Sarà proibito leggere favole che contengano più di un mostro o di un
cattivo, con relativo aggravio per la spesa pubblica, e soprattutto si
dovrà, in ogni fiaba, sottolineare la natura perversa, facinorosa e
vetero-comunista di questo mostro.
Secondo il DMU (decreto mostro unico) sono proibiti ad esempio Biancaneve
e i sette nani, perché Grimilde e la strega sono un costoso e inutile
sdoppiamento di personalità nocivo all'immaginario dei giovani alunni,
per non parlare dell'ambigua convivenza tra Biancaneve e i sette piccoli
operai, di cui uno, Brontolo, sicuramente della Cgil.
Cappuccetto Rosso è ammesso, ma si sottolinei come il cacciatore è
evidentemente della Lega e il lupo di origine transilvana e rumena.
Proibito Ali Babà e i quaranta ladroni, ne basta uno. Abolito Peter Pan,
troppi pirati che gravano sulle casse dello stato. Abolito Pinocchio,
anche accorpando il gatto e la volpe in un unico animale, restano il
vilipendio ai carabinieri e il chiaro riferimento a Mediaset del paese
dei balocchi.
Ammesso Pollicino ma dovrà chiamarsi Allucione ed essere alto uno e
settanta, per non costituire un palese sberleffo al nostro amato
presidente del consiglio.
Proibito Hansel e Gretel, perché i mostri sono due, la madre e la strega,
e inoltre si parla troppo di crisi economica.
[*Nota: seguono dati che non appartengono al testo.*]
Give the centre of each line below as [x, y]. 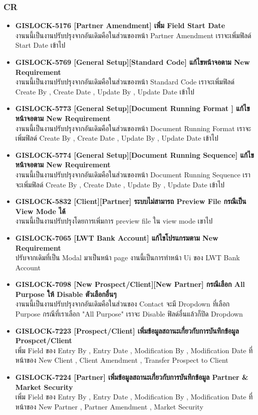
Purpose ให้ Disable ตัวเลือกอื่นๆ [66, 294]
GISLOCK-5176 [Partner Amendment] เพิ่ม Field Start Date [120, 25]
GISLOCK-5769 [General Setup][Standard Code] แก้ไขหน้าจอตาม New [133, 62]
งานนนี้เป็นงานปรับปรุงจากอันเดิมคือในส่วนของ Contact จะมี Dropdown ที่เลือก [122, 304]
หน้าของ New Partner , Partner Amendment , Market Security [109, 406]
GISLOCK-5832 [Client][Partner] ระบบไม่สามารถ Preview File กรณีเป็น [131, 201]
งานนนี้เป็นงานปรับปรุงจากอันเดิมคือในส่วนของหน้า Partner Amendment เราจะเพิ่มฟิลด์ [133, 35]
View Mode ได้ [40, 211]
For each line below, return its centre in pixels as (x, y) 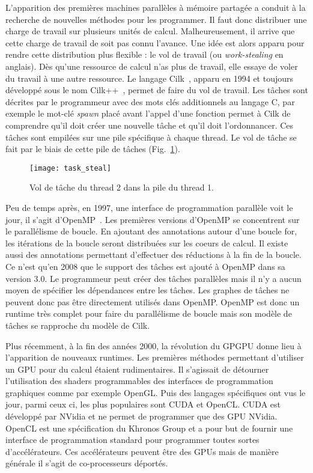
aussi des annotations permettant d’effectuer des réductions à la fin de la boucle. (153, 255)
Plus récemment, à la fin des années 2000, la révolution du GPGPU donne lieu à (153, 345)
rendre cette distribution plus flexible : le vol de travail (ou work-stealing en (144, 54)
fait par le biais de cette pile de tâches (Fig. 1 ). (93, 149)
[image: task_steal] (71, 168)
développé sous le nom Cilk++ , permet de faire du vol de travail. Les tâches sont (157, 90)
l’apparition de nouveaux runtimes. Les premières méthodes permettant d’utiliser (155, 357)
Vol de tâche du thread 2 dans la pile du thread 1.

Proibito il brutto anatroccolo. Se uno è brutto, lo è per motivi genetici
e tale resterà. Inoltre Andersen era gay.
Parimenti proibito il gatto con gli stivali per la connotazione sadomaso.
Proibita, anzi proibitissima Cenerentola. Le cattive sono tre e
assomigliano tutte a me.
Cioè alla vostra ministra superficiale, impreparata e ciarliera. Ma la
vostra Ministra Unica.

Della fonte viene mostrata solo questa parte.